Topical glucocorticoids are used in the treatment of complications of chronic venous insufficiency (CVI), such as trophic skin disorders, varicose eczema, hemosiderosis, contact dermatitis, etc. Their use is due to the suppression of inflammatory and toxic-allergic reactions in soft tissues that occur in severe forms of CVI. In some cases, local glucocorticoids are used to suppress vascular reactions that occur during phlebosclerosing treatment. Most often, ointments and gels containing hydrocortisone, prednisolone, betamethasone, triamcinolone, fluocinolone acetonide, mometasone furoate, etc. are used for this purpose.
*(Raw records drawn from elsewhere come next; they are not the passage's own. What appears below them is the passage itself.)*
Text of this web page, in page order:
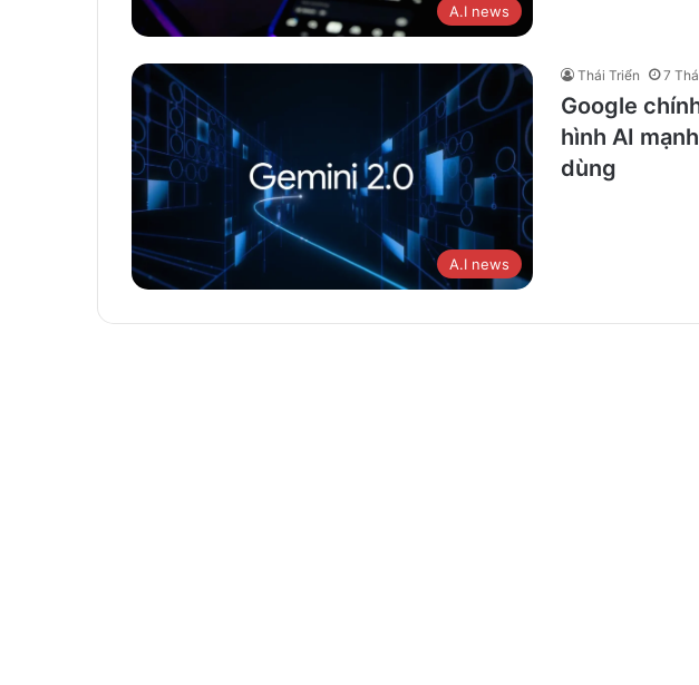
A.I news
A.I news
Thái Triển 7
Google
hình AI
dùng
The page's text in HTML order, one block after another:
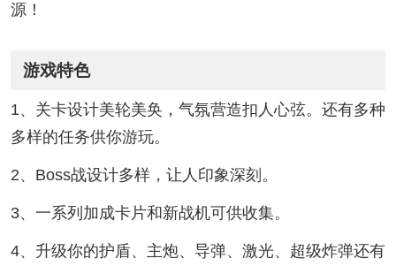
源！
游戏特色
1、关卡设计美轮美奂，气氛营造扣人心弦。还有多种
多样的任务供你游玩。
2、Boss战设计多样，让人印象深刻。
3、一系列加成卡片和新战机可供收集。
4、升级你的护盾、主炮、导弹、激光、超级炸弹还有
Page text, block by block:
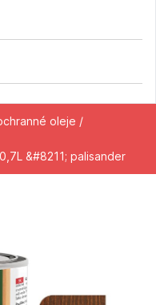
oleje /
&#8211; palisander
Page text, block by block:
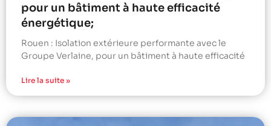
pour un bâtiment à haute efficacité
énergétique;
Rouen : Isolation extérieure performante avec le
Groupe Verlaine, pour un bâtiment à haute efficacité
Lire la suite »

The use of glucocorticoids in ophthalmology based on their local anti-inflammatory, antiallergic, antipruritic effect. Indications for the prescription of glucocorticoids are inflammatory diseases of the eye of non-infectious etiology, incl. after injuries and operations - iritis, iridocyclitis, scleritis, keratitis, uveitis, etc. For this purpose, the following are used: hydrocortisone, betamethasone, desonide, triamcinolone, etc. The most preferable is the use of local forms (eye drops or suspension, ointments), in severe cases - subconjunctival injections. When systemically (parenterally, orally) using glucocorticoids in ophthalmology, one should remember the high probability (75%) of developing steroid cataracts with daily use of prednisolone at a dose of more than 15 mg for several months (as well as equivalent doses of other drugs), and the risk increases with increasing the duration of treatment.

Glucocorticoids are contraindicated in acute infectious eye diseases. If necessary, for example, for bacterial infections, combined drugs containing antibiotics are used, such as eye/ear drops Garazon (betamethasone + gentamicin) or Sofradex (dexamethasone + framycetin + gramicidin), etc. Combination drugs containing HA and antibiotics are widely used in ophthalmic and otorhinolaryngological practice. In ophthalmology - for the treatment of inflammatory and allergic eye diseases in the presence of a concomitant or suspected bacterial infection, for example, with certain types of conjunctivitis, in the postoperative period. In otorhinolaryngology - with external otitis; rhinitis complicated by secondary infection, etc. It should be borne in mind that the same bottle of the drug is not recommended for the treatment of otitis, rhinitis and eye diseases in order to avoid the spread of infection.